* _WHAT IS NEEDED_: Copy word for word the lines in the records below, starting at the line with "The page's text" and ending at the line with "Web page text". Skip the pictures.

* _Items from a dataset_:
⁂
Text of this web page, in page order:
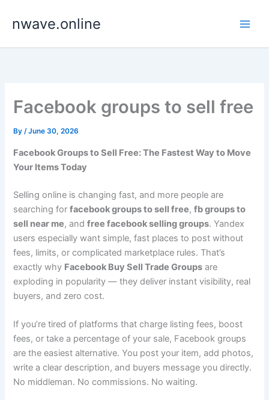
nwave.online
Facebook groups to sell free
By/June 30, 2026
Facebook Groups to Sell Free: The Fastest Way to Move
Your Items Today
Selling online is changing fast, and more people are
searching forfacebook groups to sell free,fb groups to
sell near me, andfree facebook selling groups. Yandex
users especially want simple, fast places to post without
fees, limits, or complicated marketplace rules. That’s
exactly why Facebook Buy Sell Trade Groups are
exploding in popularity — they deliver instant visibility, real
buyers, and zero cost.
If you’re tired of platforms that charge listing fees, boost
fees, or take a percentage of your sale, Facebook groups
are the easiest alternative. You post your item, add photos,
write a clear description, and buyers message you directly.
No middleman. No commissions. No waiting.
⁂
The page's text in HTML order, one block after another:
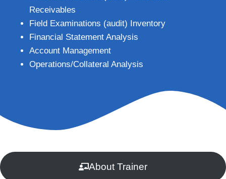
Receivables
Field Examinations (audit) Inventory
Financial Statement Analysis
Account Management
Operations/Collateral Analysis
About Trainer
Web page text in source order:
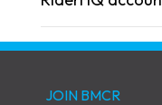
⁂
* _OUTPUT OF THE EXERCISE_:
The page's text in HTML order, one block after another:
Receivables
Field Examinations (audit) Inventory
Financial Statement Analysis
Account Management
Operations/Collateral Analysis
About Trainer
Web page text in source order:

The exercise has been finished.